Sometimes there is a rotary elbow or a breakaway diffuser at the outlet of the ventilation device. In this case, the flow will be even more heterogeneous.
Features of pressure calculation
Measuring pressure in air becomes more difficult due to its rapidly changing parameters. You should buy electronic pressure gauges with a function for averaging the results obtained per unit of time. If the pressure jumps sharply (pulsates), dampers are useful to smooth out the differences.
The following principles should be remembered:
- total pressure is the sum of static and dynamic;
- the total pressure of the fan must be equal to the pressure loss in the ventilation network.
Measuring the static pressure at the outlet is not difficult. To do this, use a tube for static pressure: one end is inserted into the differential pressure gauge, and the other is directed into the section at the outlet of the fan. Based on the static pressure, the flow rate at the outlet of the ventilation device is calculated.
Dynamic pressure is also measured with a differential pressure gauge. Pitot-Prandtl tubes are connected to its connections. To one contact there is a tube for full pressure, and to the other - for static pressure. The result obtained will be equal to the dynamic pressure.
To find out the pressure loss in the air duct, you can monitor the flow dynamics: as soon as the air speed increases, the resistance of the ventilation network increases. Pressure is lost due to this resistance.
As the fan speed increases, the static pressure drops, and the dynamic pressure increases in proportion to the square of the increase in air flow. The total pressure will not change.
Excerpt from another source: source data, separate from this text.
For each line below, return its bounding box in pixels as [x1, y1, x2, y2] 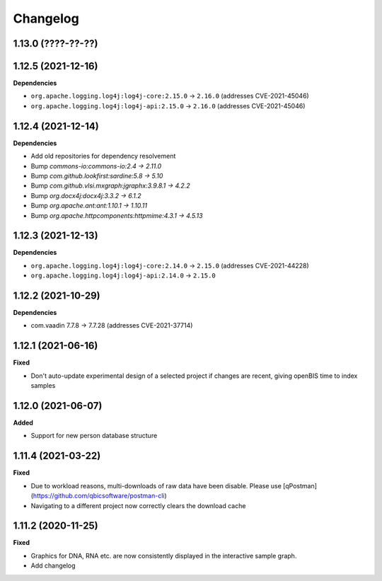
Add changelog [30, 561, 76, 570]
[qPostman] [283, 481, 318, 490]
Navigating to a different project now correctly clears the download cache [30, 501, 246, 510]
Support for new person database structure [30, 432, 158, 440]
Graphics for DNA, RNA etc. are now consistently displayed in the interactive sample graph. [30, 551, 297, 560]
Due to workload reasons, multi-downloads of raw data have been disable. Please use [30, 481, 282, 490]
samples [30, 381, 56, 390]
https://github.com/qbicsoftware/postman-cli [33, 492, 165, 500]

With a properly selected device, the dynamic pressure changes in direct proportion to the square of the flow rate, and the static pressure in inverse proportion. In this case, the amount of air used and the load of the electric motor, if they increase, will be insignificant.
Some requirements for the electric motor:
- low starting torque - due to the fact that power consumption changes in accordance with the change in the number of revolutions supplied to the cube;
- large stock;
- work at maximum power for greater savings.
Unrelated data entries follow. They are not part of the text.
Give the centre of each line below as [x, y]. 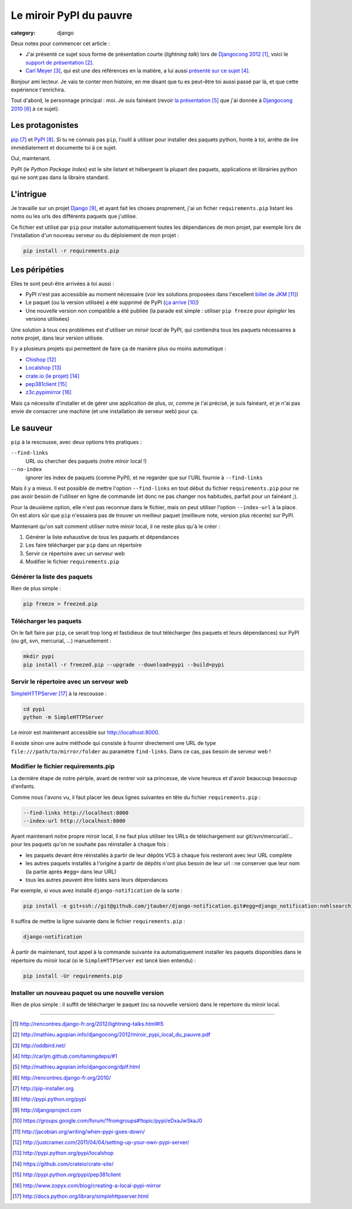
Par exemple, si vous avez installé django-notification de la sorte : [97, 890]
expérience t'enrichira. [38, 89]
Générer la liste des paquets [52, 577]
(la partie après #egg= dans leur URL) [71, 872]
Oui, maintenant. [31, 158]
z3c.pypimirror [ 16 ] [48, 392]
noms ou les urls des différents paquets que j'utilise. [74, 216]
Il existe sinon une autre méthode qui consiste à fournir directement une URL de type [114, 743]
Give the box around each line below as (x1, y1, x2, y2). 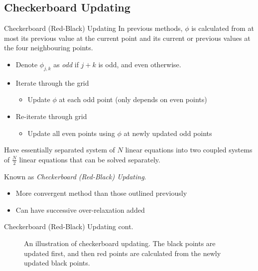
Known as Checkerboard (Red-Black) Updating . (4, 171, 146, 181)
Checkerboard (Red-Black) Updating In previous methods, (4, 23, 183, 33)
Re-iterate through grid (15, 111, 87, 121)
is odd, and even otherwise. (98, 59, 181, 69)
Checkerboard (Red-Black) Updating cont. (4, 221, 133, 232)
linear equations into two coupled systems (125, 144, 253, 155)
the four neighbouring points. (4, 42, 93, 53)
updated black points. (24, 258, 90, 268)
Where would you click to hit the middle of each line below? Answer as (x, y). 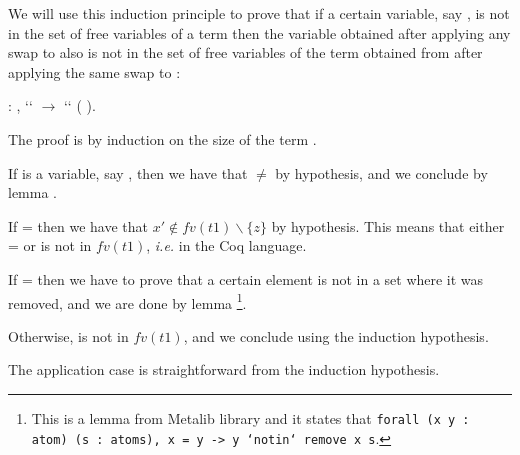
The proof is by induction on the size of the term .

The fan power depends on the total pressure, as well as on the efficiency and air flow. The last two indicators correlate with the throughput of the ventilation system.
At the design stage, you will have to set priorities. Take into account costs, loss of useful volume of premises, noise level.
Air resistance formula
In everyday life, we do not think at all about the air we breathe. But in fact, there is a force of air resistance that a person encounters when performing any actions every day.
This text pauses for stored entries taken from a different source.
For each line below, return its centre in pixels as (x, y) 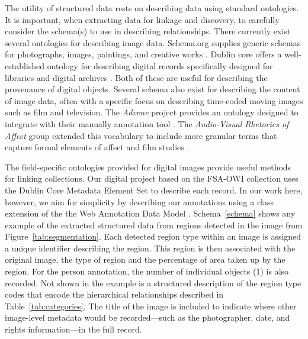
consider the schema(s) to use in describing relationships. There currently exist (148, 31)
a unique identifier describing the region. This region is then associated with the (150, 248)
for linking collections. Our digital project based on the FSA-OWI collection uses (152, 178)
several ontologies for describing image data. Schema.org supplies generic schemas (153, 42)
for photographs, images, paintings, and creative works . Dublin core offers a (143, 54)
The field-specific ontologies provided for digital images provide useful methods (148, 167)
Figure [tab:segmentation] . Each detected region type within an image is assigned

This value is made up of various factors. These include drag, air turbulence, air-surface friction, internal resistance, induced resistance and various additional resistances. The main reasons that cause resistance include air friction and the formation of turbulence.
In each case, the strength of this resistance is calculated individually, based on existing conditions. For example, for a car, the aerodynamic drag indicator will be calculated using the formula F = Cx*S*V2*r/2, where C is the aerodynamic drag coefficient, S is the front surface area of the car, V is the speed, and r denotes the air density. Even here there will be many nuances and the results will even depend on the shape of the machine. Using this example, you can understand that this value depends on the body performing the action and on external indicators, such as density. Air density has a greater effect on objects that are in the airspace.
This formula allows you to measure the strength with which various factors influence resistance. This helps, for example, in production. To reduce the friction force on the product, roughness is reduced and more streamlined shapes are made. Our laboratory specialists can carry out the necessary calculations or other research. Microclimate research is also a very important and necessary procedure, and we are ready to carry it out using the most accurate equipment. Thanks to it, you can learn about air quality, humidity, temperature, speed and many other factors that affect human performance and health.